Lucas Pos

Personal information
- Full name: Lucas Allen Pos
- Date of birth: February 16, 1998 (age 28)
- Place of birth: Irvine, United States
- Height: 1.87 m (6 ft 2 in)
- Position: Defender

Team information
- Current team: Yverdon-Sport
- Number: 25

Senior career*
- Years: Team / Apps / (Gls)
- 2017–2019: Lausanne-Sport / 11 / (2)
- 2020–2021: Stade Nyonnais / 13 / (1)
- 2021–2025: Stade Lausanne Ouchy / 117 / (3)
- 2025–: Yverdon-Sport / 28 / (2)

International career
- 2019: United States U23 / 2 / (0)

= Lucas Pos =

American soccer player (born 1998)

Lucas Allen Pos (born February 16, 1998) is an American professional soccer player who plays as a defender for Stade Lausanne Ouchy.

==Early life==

Pos grew up in the United States until adolescence.

==Club career==
===Lausanne-Sport===
Pos started his career with Swiss side Lausanne-Sport, where he scored two goals on his debut against FC Winterthur.

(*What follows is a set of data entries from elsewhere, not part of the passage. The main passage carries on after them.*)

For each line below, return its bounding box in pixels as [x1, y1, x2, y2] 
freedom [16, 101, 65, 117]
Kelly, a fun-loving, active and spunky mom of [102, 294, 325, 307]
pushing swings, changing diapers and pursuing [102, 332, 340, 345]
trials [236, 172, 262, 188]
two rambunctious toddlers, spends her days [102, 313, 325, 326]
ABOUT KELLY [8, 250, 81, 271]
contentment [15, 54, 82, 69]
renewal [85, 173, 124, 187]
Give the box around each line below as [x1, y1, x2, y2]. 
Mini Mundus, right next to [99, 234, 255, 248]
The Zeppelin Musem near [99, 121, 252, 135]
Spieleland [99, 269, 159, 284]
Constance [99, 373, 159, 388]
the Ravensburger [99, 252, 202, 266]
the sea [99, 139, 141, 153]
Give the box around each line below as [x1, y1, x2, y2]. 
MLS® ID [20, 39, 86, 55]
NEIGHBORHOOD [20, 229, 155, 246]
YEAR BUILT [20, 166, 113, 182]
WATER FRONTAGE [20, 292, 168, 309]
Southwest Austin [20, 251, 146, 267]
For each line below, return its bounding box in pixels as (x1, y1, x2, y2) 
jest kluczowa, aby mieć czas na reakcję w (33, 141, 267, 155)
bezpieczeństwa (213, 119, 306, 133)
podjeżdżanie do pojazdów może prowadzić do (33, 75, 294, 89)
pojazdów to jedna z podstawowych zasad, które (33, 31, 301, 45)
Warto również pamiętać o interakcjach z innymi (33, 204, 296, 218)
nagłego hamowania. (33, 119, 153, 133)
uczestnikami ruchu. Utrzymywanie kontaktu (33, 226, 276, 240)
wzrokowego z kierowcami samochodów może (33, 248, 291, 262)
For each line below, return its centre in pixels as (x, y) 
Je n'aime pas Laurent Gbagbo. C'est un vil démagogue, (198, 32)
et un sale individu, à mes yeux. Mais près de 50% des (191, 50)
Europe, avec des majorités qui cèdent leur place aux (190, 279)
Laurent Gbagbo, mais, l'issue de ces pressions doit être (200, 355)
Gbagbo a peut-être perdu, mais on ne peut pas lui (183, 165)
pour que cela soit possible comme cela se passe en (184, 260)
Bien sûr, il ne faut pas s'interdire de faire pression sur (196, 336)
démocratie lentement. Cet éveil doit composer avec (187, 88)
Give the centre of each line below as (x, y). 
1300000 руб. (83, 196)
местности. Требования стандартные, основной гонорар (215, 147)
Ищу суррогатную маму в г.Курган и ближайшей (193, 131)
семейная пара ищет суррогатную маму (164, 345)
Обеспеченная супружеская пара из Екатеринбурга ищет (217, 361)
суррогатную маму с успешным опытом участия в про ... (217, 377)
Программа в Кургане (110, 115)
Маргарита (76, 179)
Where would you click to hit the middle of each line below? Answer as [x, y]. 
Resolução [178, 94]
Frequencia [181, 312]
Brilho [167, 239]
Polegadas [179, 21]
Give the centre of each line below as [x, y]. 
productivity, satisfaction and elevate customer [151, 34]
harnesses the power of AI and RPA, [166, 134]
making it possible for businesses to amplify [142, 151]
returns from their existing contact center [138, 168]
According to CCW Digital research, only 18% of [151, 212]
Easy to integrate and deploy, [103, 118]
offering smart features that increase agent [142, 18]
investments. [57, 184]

===Stade Lausanne Ouchy===
In 2021, Pos signed for Swiss side Stade Lausanne Ouchy, helping the club achieve promotion.

==Style of play==

Pos mainly operates as a central defender and can operate as a full-back or defensive midfielder and is known for his versatility.

==International career==
On February 26, 2024, Pos was named to the Canada national soccer team provisional roster for the 2024 Copa América qualifying play-offs against Trinidad and Tobago.